2/52 El privilegio de vivir tocando el mar

Mi casa no es mía porque no tengo dinero para comprarla. Tampoco soy persona de raíces muy fuertes en ese sentido. Siempre me ha gustado ver otros sitios, y si bien es bueno sentir y saber que hay un sitio al que volver al que llamamos hogar, nunca he pensado que mi hogar tuviese que estar siempre el mismo lugar.

Toda mi vida he querido ir a Irlanda. No sé porqué. Es algo que proviene de dentro, es como una pequeña llama que incesante me recuerda que tengo algo pendiente. Hace tiempo que dejé de ser una adolescente romántica, pero la llama sigue allí encendida después de tantos años. Parece que  sigue iluminado un camino que está pensado para mí, que espera a ser recorrido para cuando esté preparada para dirigir hacia él mis pasos.

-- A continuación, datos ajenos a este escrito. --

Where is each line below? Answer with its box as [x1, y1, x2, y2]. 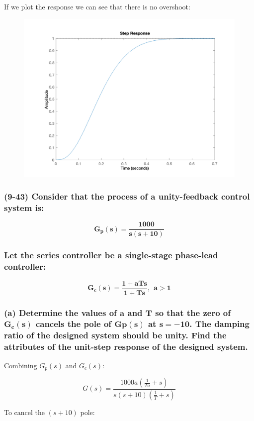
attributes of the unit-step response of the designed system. [4, 340, 248, 353]
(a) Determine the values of [4, 306, 117, 318]
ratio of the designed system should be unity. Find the [4, 329, 227, 341]
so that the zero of [155, 306, 231, 318]
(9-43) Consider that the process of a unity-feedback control [4, 190, 250, 203]
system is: [4, 202, 44, 214]
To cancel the [4, 407, 45, 417]
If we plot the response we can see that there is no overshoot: [4, 1, 190, 11]
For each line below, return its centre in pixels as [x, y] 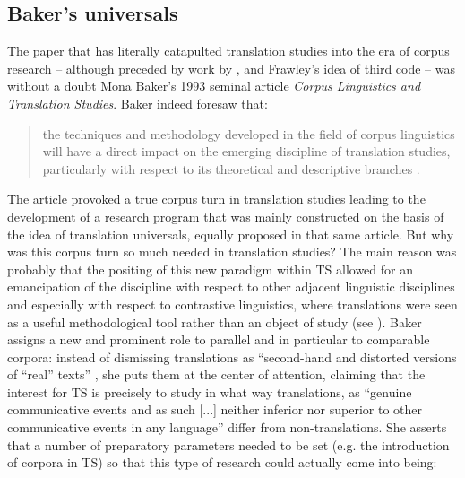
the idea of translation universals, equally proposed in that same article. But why [231, 234]
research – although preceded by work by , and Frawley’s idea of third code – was [232, 68]
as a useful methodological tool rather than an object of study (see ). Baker [215, 322]
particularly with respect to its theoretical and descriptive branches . [231, 168]
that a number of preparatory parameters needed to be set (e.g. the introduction [228, 444]
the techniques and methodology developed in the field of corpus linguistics [249, 133]
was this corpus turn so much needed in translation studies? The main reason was [232, 252]
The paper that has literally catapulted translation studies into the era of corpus [228, 51]
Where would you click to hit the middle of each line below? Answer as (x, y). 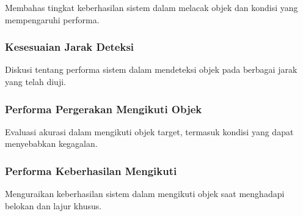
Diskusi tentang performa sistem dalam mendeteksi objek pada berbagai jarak (151, 69)
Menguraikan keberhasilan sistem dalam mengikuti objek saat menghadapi (145, 194)
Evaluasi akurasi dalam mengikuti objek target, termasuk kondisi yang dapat (149, 131)
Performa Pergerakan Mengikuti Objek (104, 109)
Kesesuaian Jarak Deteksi (70, 47)
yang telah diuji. (35, 81)
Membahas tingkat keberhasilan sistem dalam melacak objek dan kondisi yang (151, 7)
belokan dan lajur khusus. (53, 205)
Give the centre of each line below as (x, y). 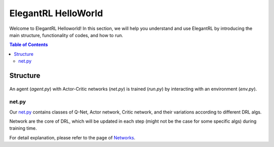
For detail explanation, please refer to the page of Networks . (72, 137)
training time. (23, 128)
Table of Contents (29, 45)
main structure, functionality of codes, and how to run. (66, 35)
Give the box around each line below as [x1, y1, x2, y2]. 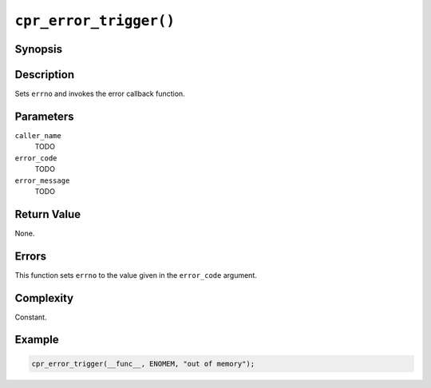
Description [14, 68, 75, 81]
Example [14, 333, 59, 346]
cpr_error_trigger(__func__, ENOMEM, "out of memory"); [31, 359, 255, 368]
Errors [14, 249, 47, 263]
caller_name [14, 131, 61, 140]
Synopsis [14, 42, 63, 56]
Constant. [14, 312, 47, 322]
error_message [14, 176, 70, 185]
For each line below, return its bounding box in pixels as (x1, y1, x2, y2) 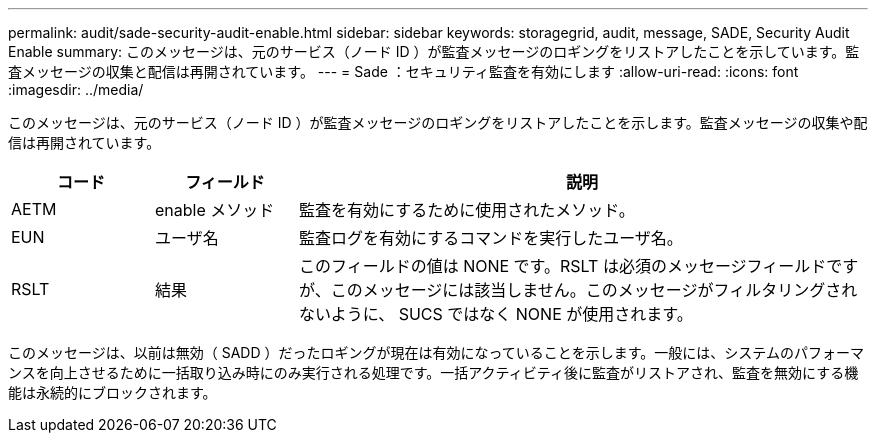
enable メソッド (154, 200, 275, 220)
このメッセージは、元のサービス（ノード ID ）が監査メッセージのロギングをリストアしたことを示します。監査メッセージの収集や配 (8, 114, 868, 131)
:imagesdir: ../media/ (8, 81, 144, 98)
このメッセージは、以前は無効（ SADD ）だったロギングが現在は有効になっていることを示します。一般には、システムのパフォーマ (8, 344, 864, 361)
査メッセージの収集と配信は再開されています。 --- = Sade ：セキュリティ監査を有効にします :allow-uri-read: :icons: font (8, 63, 799, 80)
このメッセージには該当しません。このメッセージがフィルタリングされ (330, 280, 858, 300)
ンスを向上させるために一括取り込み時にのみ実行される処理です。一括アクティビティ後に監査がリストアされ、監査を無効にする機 (8, 364, 859, 381)
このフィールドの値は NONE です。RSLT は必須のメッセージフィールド (298, 256, 827, 276)
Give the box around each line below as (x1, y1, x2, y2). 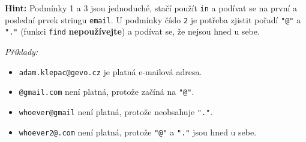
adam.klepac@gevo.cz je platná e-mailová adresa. (19, 65, 202, 78)
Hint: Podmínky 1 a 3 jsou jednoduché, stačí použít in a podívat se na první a (5, 2, 298, 14)
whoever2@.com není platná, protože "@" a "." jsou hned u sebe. (19, 125, 257, 138)
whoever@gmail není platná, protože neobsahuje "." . (19, 105, 213, 118)
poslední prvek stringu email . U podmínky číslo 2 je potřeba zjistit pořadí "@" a (5, 13, 301, 26)
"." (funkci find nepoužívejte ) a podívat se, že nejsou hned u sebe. (5, 25, 260, 38)
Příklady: (5, 45, 38, 57)
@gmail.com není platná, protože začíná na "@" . (19, 85, 194, 98)
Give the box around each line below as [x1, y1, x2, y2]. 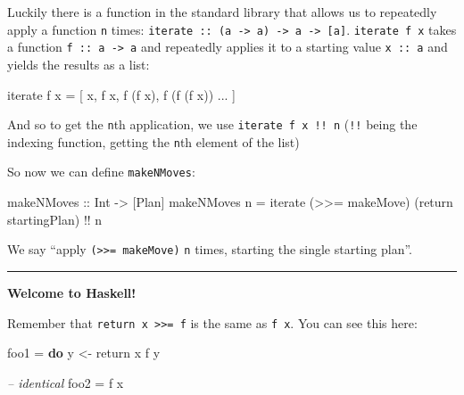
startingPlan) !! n [7, 210, 103, 228]
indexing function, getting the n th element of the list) [7, 132, 300, 151]
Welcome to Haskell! [7, 283, 137, 301]
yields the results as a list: [7, 54, 150, 73]
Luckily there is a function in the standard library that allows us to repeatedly [7, 3, 437, 21]
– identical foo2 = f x [7, 373, 124, 391]
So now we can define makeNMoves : [7, 162, 195, 181]
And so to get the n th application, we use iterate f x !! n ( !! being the [7, 115, 418, 134]
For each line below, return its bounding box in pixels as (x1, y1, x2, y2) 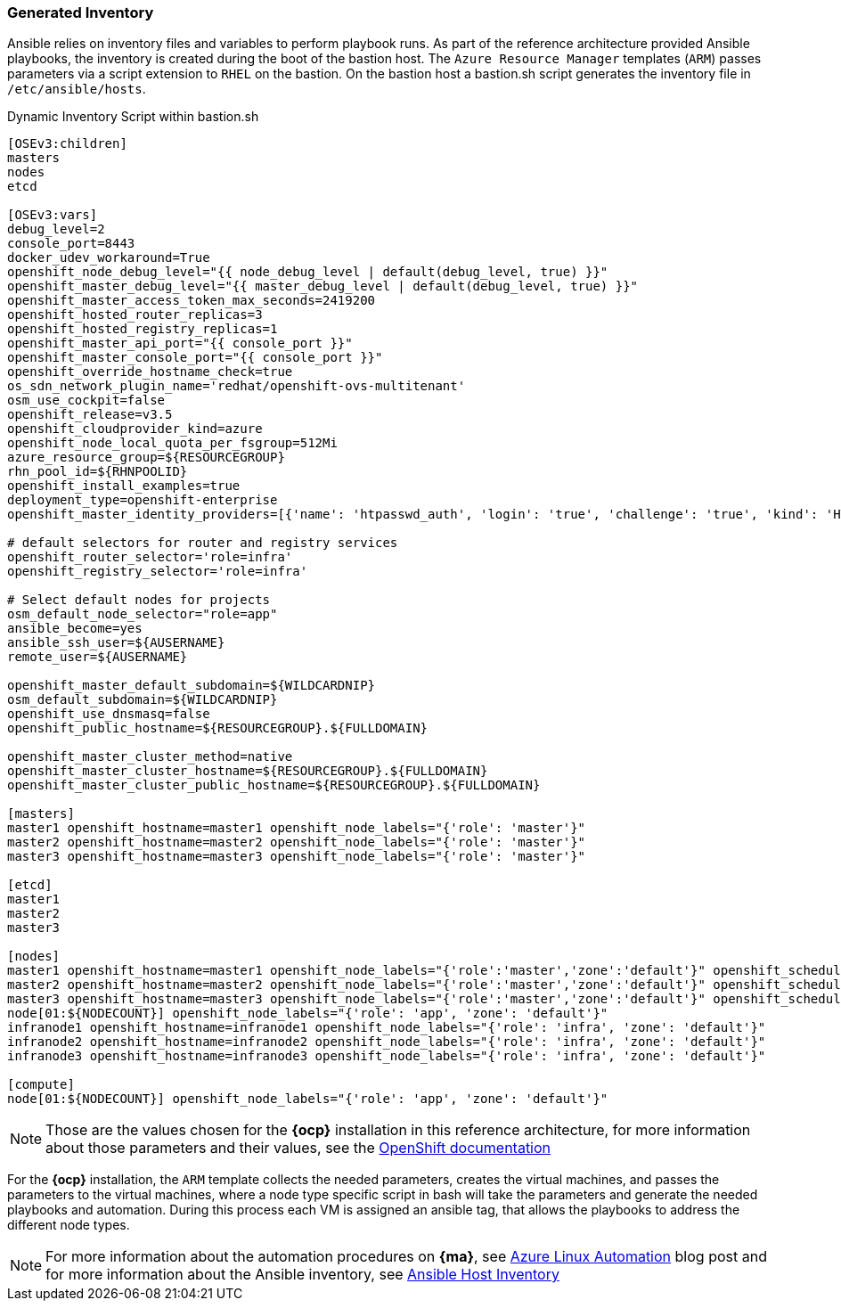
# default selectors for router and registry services (7, 535, 398, 551)
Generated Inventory (7, 4, 154, 21)
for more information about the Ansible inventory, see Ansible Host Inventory (45, 1265, 559, 1284)
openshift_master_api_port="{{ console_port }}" (7, 336, 353, 351)
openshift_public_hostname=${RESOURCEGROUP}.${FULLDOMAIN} (7, 721, 429, 736)
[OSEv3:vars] (7, 208, 98, 223)
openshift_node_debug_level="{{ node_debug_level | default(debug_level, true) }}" (7, 265, 608, 280)
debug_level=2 (7, 222, 105, 237)

Creo que es estupendo que a cada uno de nosotros nos toquen  senderos distintos que recorrer. He conocido personas que no han salido jamás del país, ni de su tierra porque no han sentido la necesidad de hacerlo. He conocido personas que  habiendo viajado, no han encontrado placer ni interés en ello. Y personas que son viajeras impenitentes y han visto más del mundo del que yo veré jamás. Alguna vez he tenido que desplazarme temporalmente por formación y trabajo, y ese tipo de viaje no me ha gustado.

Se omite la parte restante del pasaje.